When I look up at night, I see an unfamiliar sky. The big dipper is swapped for the Southern Cross. I exhale. There is more world here. A disruption to my planetary orientation does not agitate, but calms meeting a deep ache that what we see not determine what will be fate. The celestial seascape roams my body. I am patterns of dying suns. We are the human eyes spun in wonder to perceive them. It is the darkness that gives shape to the light at all. Breathing in sky, I remember I am never lost. Exhaling stars, I know it is in surrender we can make new constellations. Even space has sovereignty. The Earthly encounter shimmers on a far-off desert. A lake reflects a new moon. Empty. Silvery light drips across mountains of sand.
I was walking through a jungley evening in the northeastern state of Maranhão, Brazil, recently when the chorus of the frogs and the texture of the wind through the palm leaves turned my attention upwards. I did not recognize this sky.
The big dipper is swapped for the Southern Cross.


Of course, I have seen the heavens from the Southern Hemisphere many times, but that night, it arrested me. The sky is one of the steadiest patterns we have in our human rhythms.
The sun will always rise.
The moon will reliably wax and wane in predictable cycles.
Even while much falls apart here on Earth, the sky is our steady witness, our grandfather and grandmother holding watch and loving attention over it all.
But when we look to what gives us steadiness and it’s not what we expect, what then?
I tracked my response from awe to intimacy to something even deeper. The sky reminded me it is not fixed predictability that provides safety, but rather that change, which of course the sky is forever enduring, is indeed closer to the pattern of what it is to be human.
There is more world here.
Standing beneath the yawn of the sky’s unfamiliarity, unpredictability and newness was not startling in its nourishment.
For we need newness now.
I do not want things to stay the same. A world in which carbon emissions are destroying our home, communities of people are getting their rights stripped away, wars continue on without end and millions are at risk of starvation, malaria, TB and HIV/AIDS due to recent foreign aid cuts.
We need something new.
meeting a deep ache that what we see not determine what will be


I had been feeling so discouraged, so heartbroken and so achy over policies that would destroy or threaten the Earth and the quality of life of all of us, that the new sky met my longing for hope.
The cosmos seemed to say: do not give up on what you do not yet see.
The cosmos also seemed to say: what will you do to be part of the new? Are you willing?
The new is not a binary to the old. The new is an entangled expression of radically just futurities that are still possible. We are strung to the stars as the night presses its lips to push back the day. Nature needs us all to do our part in that unfolding horizon.
Breathing in sky, I remember I am never lost.

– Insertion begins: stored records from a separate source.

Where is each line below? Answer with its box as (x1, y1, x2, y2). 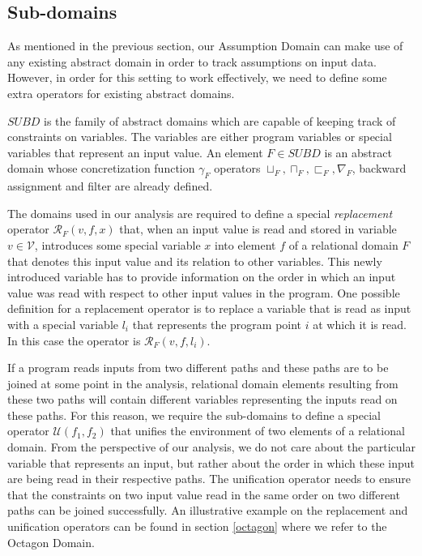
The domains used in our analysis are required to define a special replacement (7, 204, 393, 221)
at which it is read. (313, 315, 407, 332)
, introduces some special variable (34, 236, 201, 253)
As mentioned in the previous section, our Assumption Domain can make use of (7, 37, 403, 54)
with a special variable (7, 315, 119, 332)
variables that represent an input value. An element (7, 143, 263, 160)
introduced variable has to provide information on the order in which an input (7, 268, 396, 285)
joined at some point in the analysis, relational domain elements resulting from (7, 374, 399, 391)
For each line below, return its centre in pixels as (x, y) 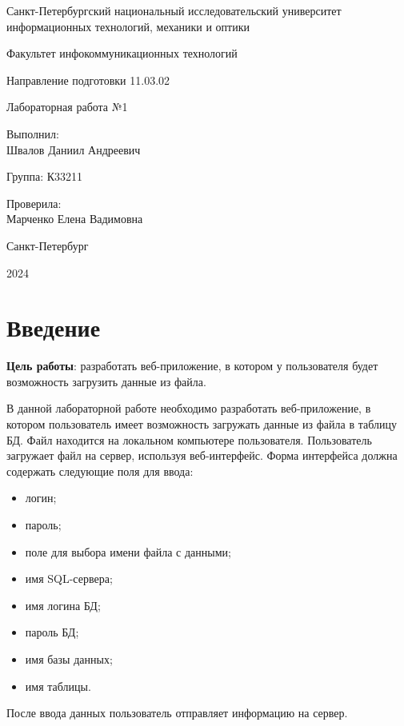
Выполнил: (33, 133)
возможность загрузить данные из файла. (106, 381)
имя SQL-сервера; (69, 578)
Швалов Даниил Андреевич (74, 149)
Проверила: (34, 203)
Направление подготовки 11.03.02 (88, 80)
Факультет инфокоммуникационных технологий (122, 53)
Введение (54, 327)
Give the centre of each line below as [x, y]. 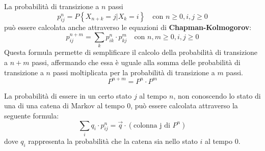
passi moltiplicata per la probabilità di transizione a [134, 72]
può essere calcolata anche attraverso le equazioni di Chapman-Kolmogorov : [128, 27]
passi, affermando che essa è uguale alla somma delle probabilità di [136, 62]
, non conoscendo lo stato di [217, 95]
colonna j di [152, 125]
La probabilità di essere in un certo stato [68, 95]
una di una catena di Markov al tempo [64, 105]
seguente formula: [32, 115]
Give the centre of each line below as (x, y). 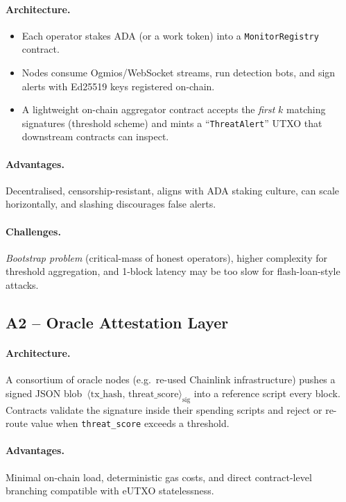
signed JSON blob (44, 393)
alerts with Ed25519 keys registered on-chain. (118, 86)
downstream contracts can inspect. (95, 136)
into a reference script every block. (267, 393)
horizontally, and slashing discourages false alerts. (111, 204)
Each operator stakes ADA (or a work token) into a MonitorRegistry (170, 35)
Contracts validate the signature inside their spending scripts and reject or (164, 409)
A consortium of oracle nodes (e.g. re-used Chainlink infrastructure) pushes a (171, 379)
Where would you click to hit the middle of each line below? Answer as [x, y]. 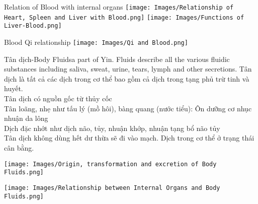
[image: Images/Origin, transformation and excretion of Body [110, 164]
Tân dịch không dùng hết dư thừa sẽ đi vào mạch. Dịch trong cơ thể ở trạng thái [129, 138]
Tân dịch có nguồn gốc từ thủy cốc [58, 98]
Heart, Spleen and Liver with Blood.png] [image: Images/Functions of [124, 17]
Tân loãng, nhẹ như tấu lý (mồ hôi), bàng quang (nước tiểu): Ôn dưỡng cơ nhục [128, 108]
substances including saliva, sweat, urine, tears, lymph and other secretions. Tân [128, 69]
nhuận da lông [26, 118]
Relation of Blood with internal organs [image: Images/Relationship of [119, 7]
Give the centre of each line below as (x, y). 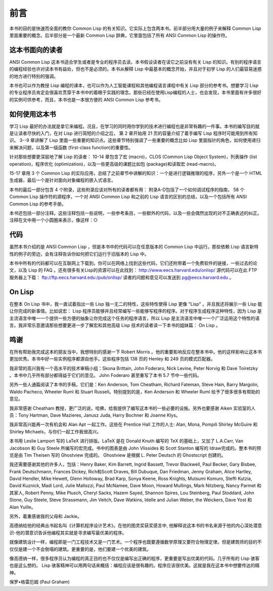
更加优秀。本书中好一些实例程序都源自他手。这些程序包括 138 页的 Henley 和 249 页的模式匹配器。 (112, 359)
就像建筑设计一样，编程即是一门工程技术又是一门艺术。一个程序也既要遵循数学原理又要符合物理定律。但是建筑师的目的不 (135, 542)
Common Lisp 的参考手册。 (38, 204)
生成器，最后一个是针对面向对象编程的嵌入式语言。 (62, 180)
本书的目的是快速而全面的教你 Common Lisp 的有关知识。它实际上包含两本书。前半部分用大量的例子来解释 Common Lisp (135, 28)
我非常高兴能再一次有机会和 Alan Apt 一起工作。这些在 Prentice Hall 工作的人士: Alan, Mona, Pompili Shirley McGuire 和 (133, 424)
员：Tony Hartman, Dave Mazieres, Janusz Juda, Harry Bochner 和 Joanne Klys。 (95, 415)
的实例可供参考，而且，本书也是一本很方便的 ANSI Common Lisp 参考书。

Exhaling stars, I know it is in surrender we can make new constellations.
That night, my part was opening my body and softening my heart to the sky. And giving thanks for the blessing of being remembered to an unfamiliar pattern.
A pattern of regeneration, enduring possibility, and courageous collaboration. These are the patterns of nature. And these are the patterns in us too.
May you find beauty in the unfamiliar. May you find nourishment. May you seek out your version of an unknown sky. And may you not lose contact with the new that is constantly finding its way to the surface.
Especially now, in Spring time, when nature gifts us with the sensual remembrance of all that is still possible. Of all that is not yet lost.